Posted by ampontan on Wednesday, January 6, 2010

SOMETIMES a retreat really represents an advance.

At his first news conference of the year on the 4th, Fukuoka Prefecture Gov. Aso Wataru announced the prefecture would close its office in Seoul, South Korea, at the end of March. The reason?

“There’s no longer any need for the office’s original function of gathering information to provide advice about the country to Japanese. Private sector ties have strengthened, and the office has fulfilled its role.”

The single prefectural employee assigned to the Seoul office will return to Japan, but the prefecture plans to maintain its contract with local staffers to provide tourism information.

In other words, the people of northern Kyushu are now so knowledgeable about South Korea in general and Seoul in particular that it’s no longer necessary for a local government to intermediate for them. With the people now out in front of the public sector, the latter has, to its credit, decided to withdraw rather than perpetuate itself needlessly.

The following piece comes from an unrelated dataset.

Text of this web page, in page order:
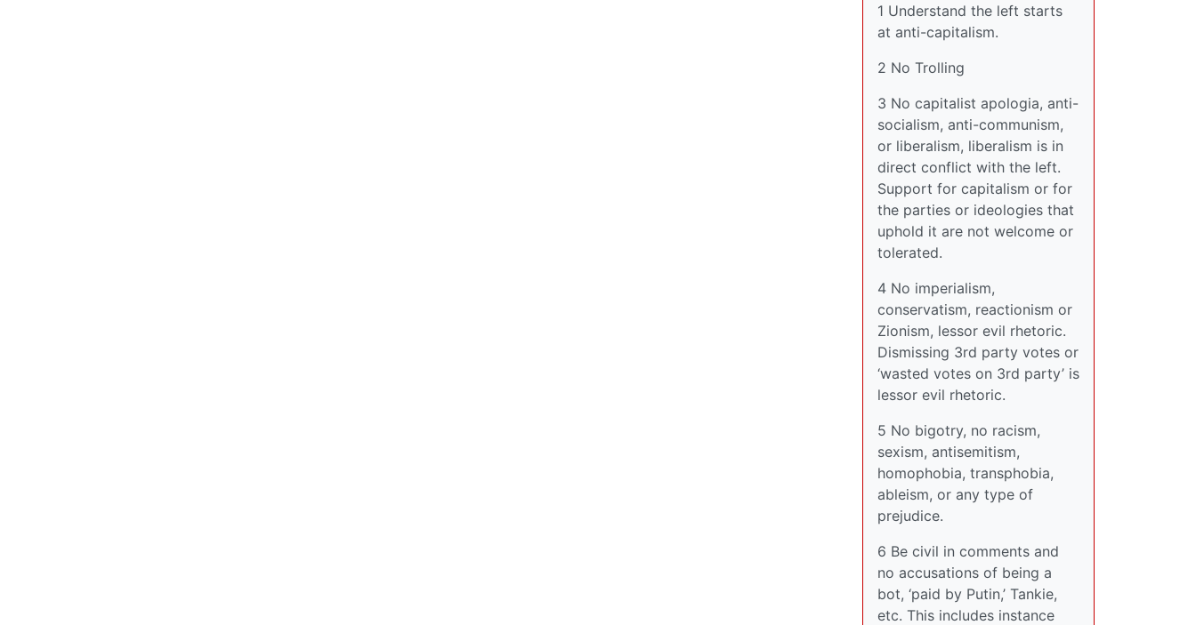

The news has another significant aspect. Japan’s new national government has been trying to sell itself as a group of reformers who would eliminate waste and abuse, yet they will submit Japan’s highest budget proposal ever–with its highest level of debt ever–when the Diet convenes later this month. They claim the expenditures are to prevent a double-dip recession, but that’s no more likely to provide a lasting fillip to the economy than the ocean of debt swallowed by the American government over the past year.

To find that part of the public sector in Japan that is actually cutting taxes and eliminating unneeded services, one has to start by looking at the sub-national governments.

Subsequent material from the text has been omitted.